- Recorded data
# # # # # # #
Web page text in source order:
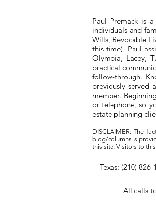
Paul Premack is
individuals and
Wills, Revocable
this time). Paul
Olympia, Lacey,
practical
follow-through.
previously served
member.
or telephone, so
estate planning
DISCLAIMER: The
blog/columns is
this site. Visitors to
Texas: (210)
All calls
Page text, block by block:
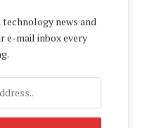
news and
e-mail inbox every
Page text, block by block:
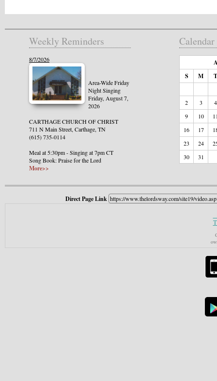
Weekly Reminders
8/7/2026
Area-Wide Friday
Night Singing
Friday, August 7,
2026
CARTHAGE CHURCH OF CHRIST
711 N Main Street, Carthage, TN
(615) 735-0114
Meal at 5:30pm - Singing at 7pm CT
Song Book: Praise for the Lord
More>>
Calendar
S
M T
2 3
4
9
10
16
17
23
24
30
31
Direct Page Link
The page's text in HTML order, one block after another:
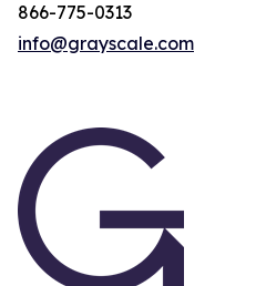
866-775-0313
info@grayscale.com
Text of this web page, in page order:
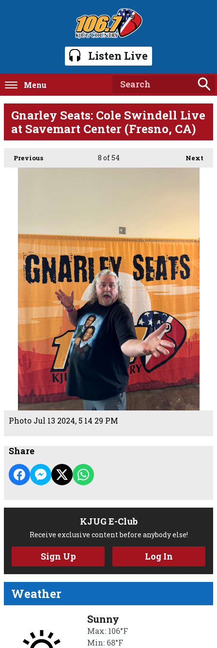
Listen Live
Menu
Gnarley Seats: Cole Swindell Live
at Savemart Center (Fresno, CA)
Previous Next
8 of 54
Photo Jul 13 2024, 5 14 29 PM
Share
KJUG E-Club
Receive exclusive content before anybody else!
Sign Up Log In
Weather
Sunny
Max: 106°F
Min: 68°F
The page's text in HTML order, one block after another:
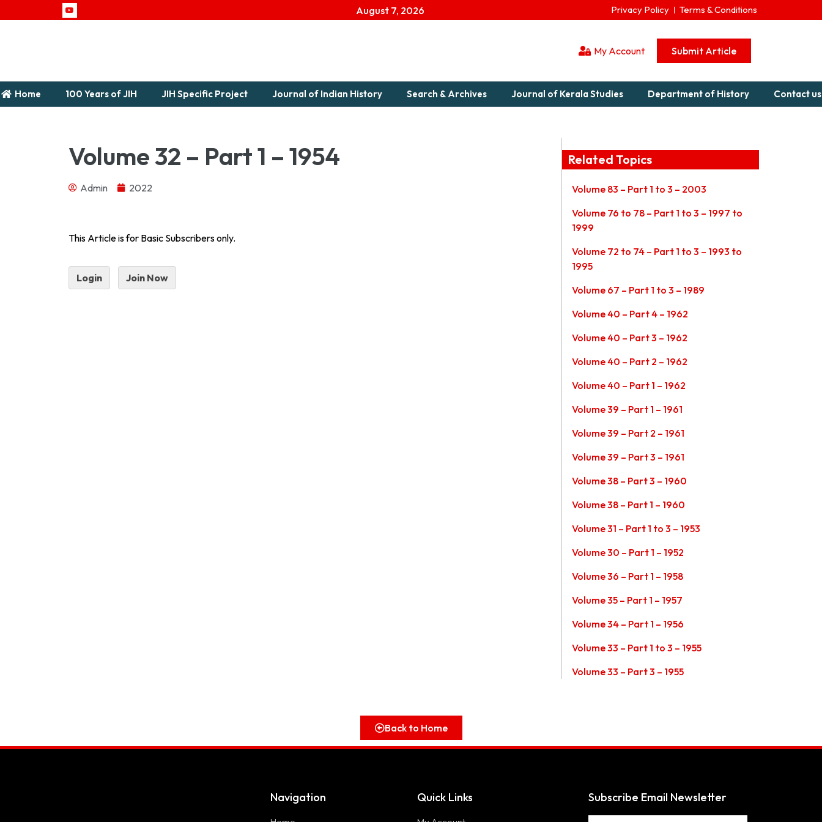
August 7, 2026 Privacy Policy Terms & Conditions
My Account Submit Article
Home 100 Years of JIH JIH Specific Project Journal of Indian History Search & Archives Journal of Kerala Studies Department of History Contact us
Volume 32 – Part 1 – 1954
Admin 2022
This Article is for Basic Subscribers only.
Login Join Now
Related Topics
Volume 83 – Part 1 to 3 – 2003
Volume 76 to 78 – Part 1 to 3 – 1997 to
1999
Volume 72 to 74 – Part 1 to 3 – 1993 to
1995
Volume 67 – Part 1 to 3 – 1989
Volume 40 – Part 4 – 1962
Volume 40 – Part 3 – 1962
Volume 40 – Part 2 – 1962
Volume 40 – Part 1 – 1962
Volume 39 – Part 1 – 1961
Volume 39 – Part 2 – 1961
Volume 39 – Part 3 – 1961
Volume 38 – Part 3 – 1960
Volume 38 – Part 1 – 1960
Volume 31 – Part 1 to 3 – 1953
Volume 30 – Part 1 – 1952
Volume 36 – Part 1 – 1958
Volume 35 – Part 1 – 1957
Volume 34 – Part 1 – 1956
Volume 33 – Part 1 to 3 – 1955
Volume 33 – Part 3 – 1955
Back to Home
Navigation Quick Links Subscribe Email Newsletter
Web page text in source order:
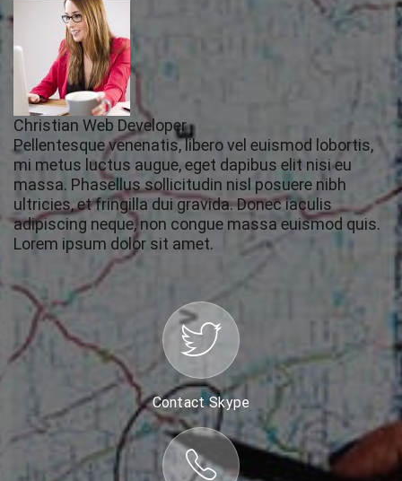
Christian Web Developer
Pellentesque venenatis, libero vel euismod lobortis,
mi metus luctus augue, eget dapibus elit nisi eu
massa. Phasellus sollicitudin nisl posuere nibh
ultricies, et fringilla dui gravida. Donec iaculis
adipiscing neque, non congue massa euismod quis.
Lorem ipsum dolor sit amet.
Contact Skype
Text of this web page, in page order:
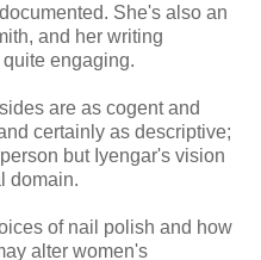
She's also an
and her writing
engaging.
are as cogent and
certainly as descriptive;
but Iyengar's vision
domain.
of nail polish and how
alter women's
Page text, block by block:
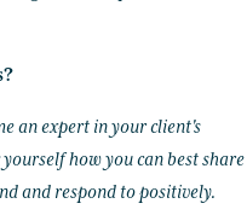
an expert in your client's
how you can best share
and respond to positively.
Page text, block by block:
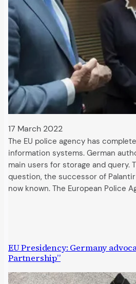
17 March 2022
The EU police agency has
information systems. German
main users for storage and query.
question, the successor of
now known. The European Police
EU Presidency: Germany
Partnership”
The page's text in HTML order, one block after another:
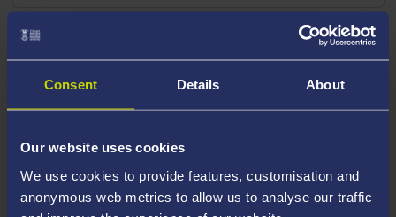
Consent Details About
Our website uses cookies
We use cookies to provide features, customisation and
anonymous web metrics to allow us to analyse our traffic
Postgraduate Certificate in Education (PGCE)
Secondary with QTS Funding
Closing date: Please see individual adverts.
See details
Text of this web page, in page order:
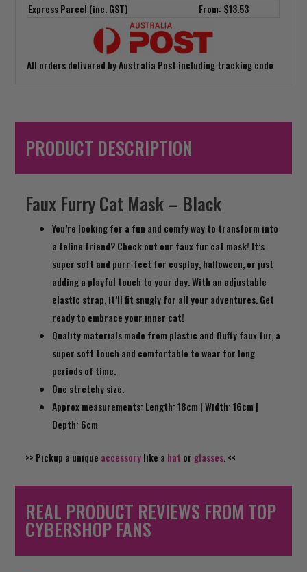
Express Parcel (inc. GST)
From: $13.53
All orders delivered by Australia Post including tracking code
PRODUCT DESCRIPTION
Faux Furry Cat Mask – Black
You’re looking for a fun and comfy way to transform into
a feline friend? Check out our faux fur cat mask! It’s
super soft and purr-fect for cosplay, halloween, or just
adding a playful touch to your day. With an adjustable
elastic strap, it’ll fit snugly for all your adventures. Get
ready to embrace your inner cat!
Quality materials made from plastic and fluffy faux fur, a
super soft touch and comfortable to wear for long
periods of time.
One stretchy size.
Approx measurements: Length: 18cm | Width: 16cm |
Depth: 6cm
>> Pickup a unique accessorylike a hat or glasses. <<
REAL PRODUCT REVIEWS FROM TOP
CYBERSHOP FANS
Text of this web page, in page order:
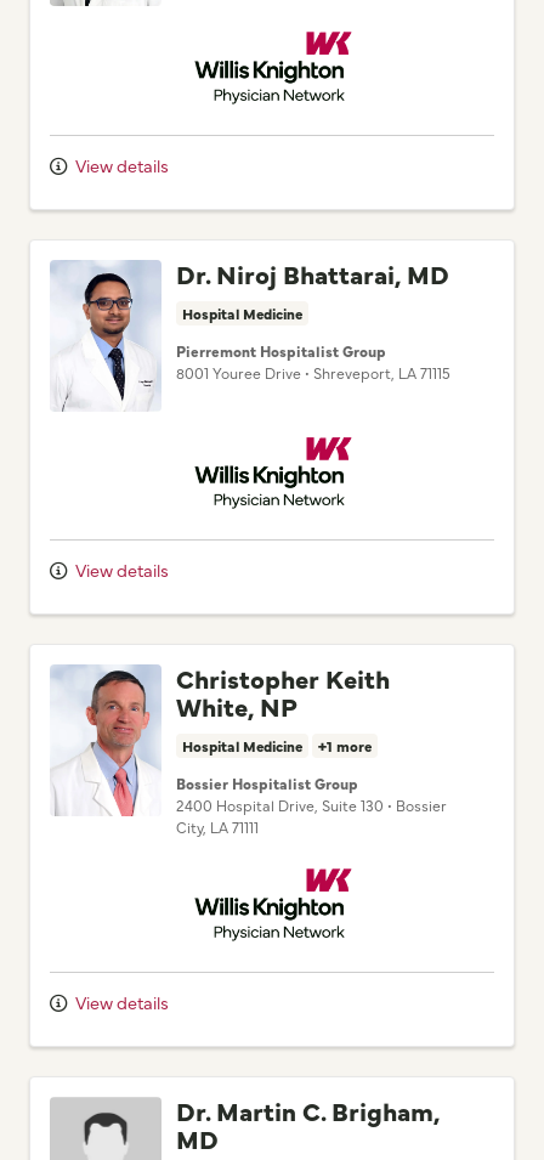
Willis Knighton Physician Network
View details
Dr. Niroj Bhattarai, MD
Hospital Medicine
Pierremont Hospitalist Group
8001 Youree Drive • Shreveport, LA71115
Willis Knighton Physician Network
View details
Christopher Keith
White, NP
Hospital Medicine +1 more
Bossier Hospitalist Group
2400 Hospital Drive , Suite 130 • Bossier
City, LA71111
Willis Knighton Physician Network
View details
Dr. Martin C. Brigham,
MD
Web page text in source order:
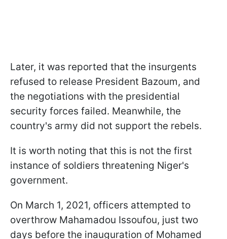
Later, it was reported that the insurgents
refused to release President Bazoum, and
the negotiations with the presidential
security forces failed. Meanwhile, the
country's army did not support the rebels.
It is worth noting that this is not the first
instance of soldiers threatening Niger's
government.
On March 1, 2021, officers attempted to
overthrow Mahamadou Issoufou, just two
days before the inauguration of Mohamed
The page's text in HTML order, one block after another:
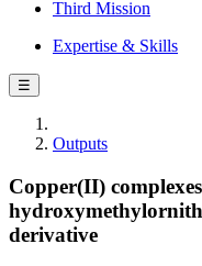
Third Mission
Expertise & Skills
☰
Outputs
Copper(II)
derivative
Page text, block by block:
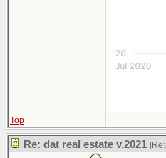
Top
Re: dat real estate v.2021 [Re:
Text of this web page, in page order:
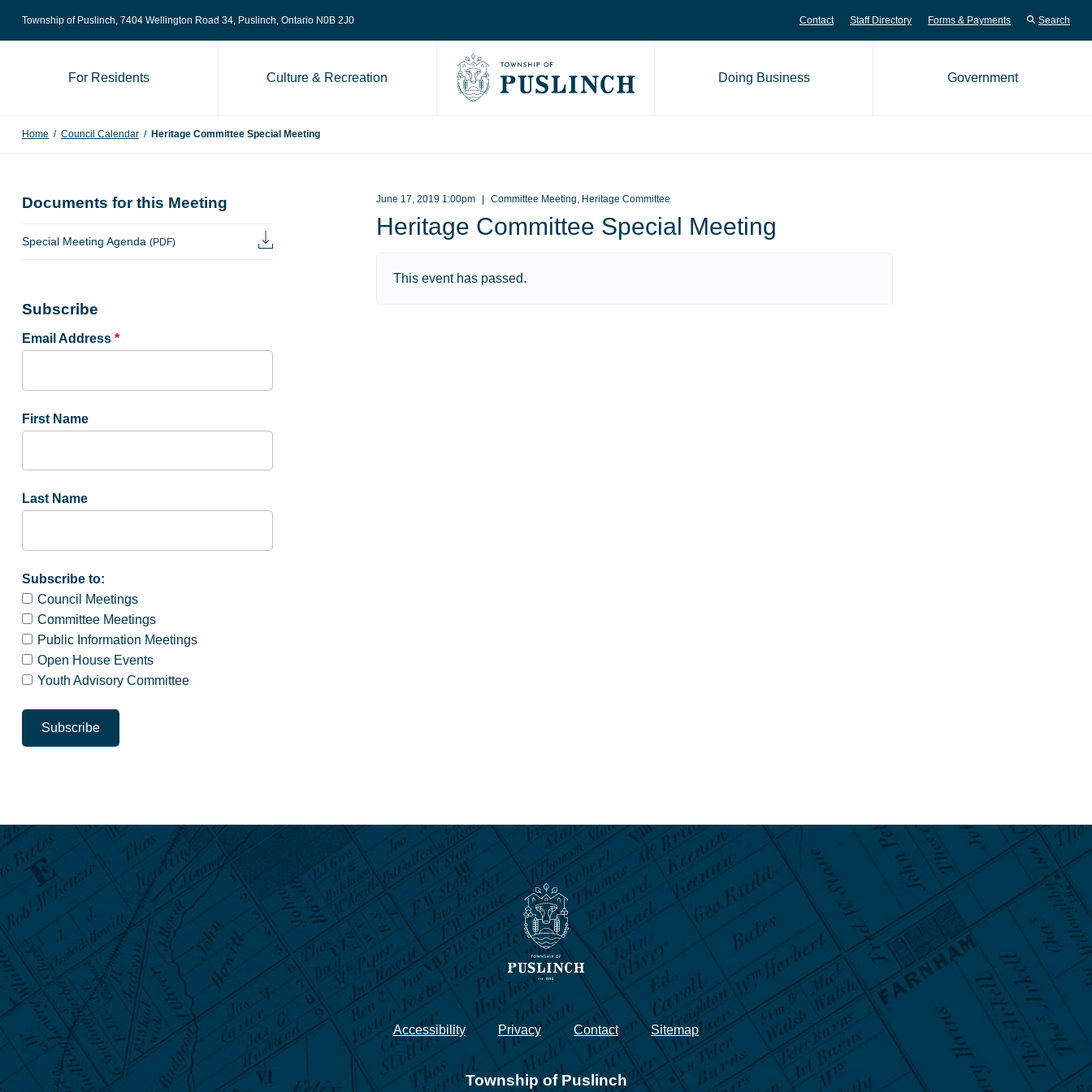
Skip to content
Township of Puslinch, 7404 Wellington Road 34, Puslinch, Ontario N0B 2J0 Contact Staff Directory Forms & Payments Search
Go to Township of Puslinch home page
For Residents Culture & Recreation Doing Business Government
Home / Council Calendar / Heritage Committee Special Meeting
June 17, 2019 1:00pm Committee Meeting, Heritage Committee
Heritage Committee Special Meeting
This event has passed.
Documents for this Meeting
Special Meeting Agenda (PDF)
Subscribe
Email Address *
First Name
Last Name
Subscribe to:
Council Meetings
Committee Meetings
Public Information Meetings
Open House Events
Youth Advisory Committee
Accessibility Privacy Contact Sitemap
Township of Puslinch
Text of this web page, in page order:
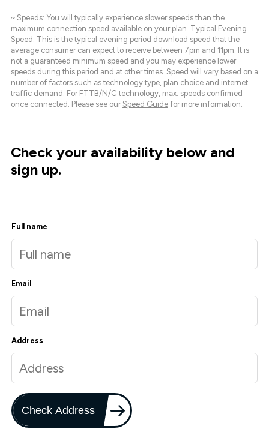
~ Speeds: You will typically experience slower speeds than the
maximum connection speed available on your plan. Typical Evening
Speed: This is the typical evening period download speed that the
average consumer can expect to receive between 7pm and 11pm. It is
not a guaranteed minimum speed and you may experience lower
speeds during this period and at other times. Speed will vary based on a
number of factors such as technology type, plan choice and internet
traffic demand. For FTTB/N/C technology, max. speeds confirmed
once connected. Please see our Speed Guide for more information.
Check your availability below and
sign up.
Full name
Email
Address
Check Address
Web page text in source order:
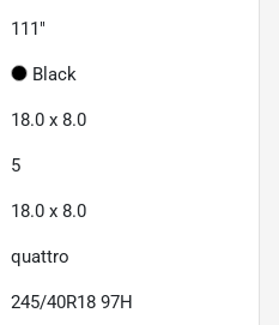
111"
Black
18.0 x 8.0
5
18.0 x 8.0
quattro
245/40R18 97H
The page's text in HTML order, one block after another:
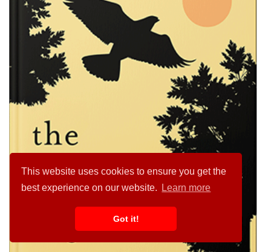
This website uses cookies to ensure you get the
best experience on our website.
Learn more
Got it!
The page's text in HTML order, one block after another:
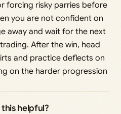
forcing risky parries before
you are not confident on
away and wait for the next
After the win, head
and practice deflects on
on the harder progression
this helpful?
# # # # # # #
- PROMPT
The answer must be the line containing "away and wait for the next" and every line after it to the end of the records, repeated exactly.

- RESULT OF THIS EXERCISE
away and wait for the next
After the win, head
and practice deflects on
on the harder progression
this helpful?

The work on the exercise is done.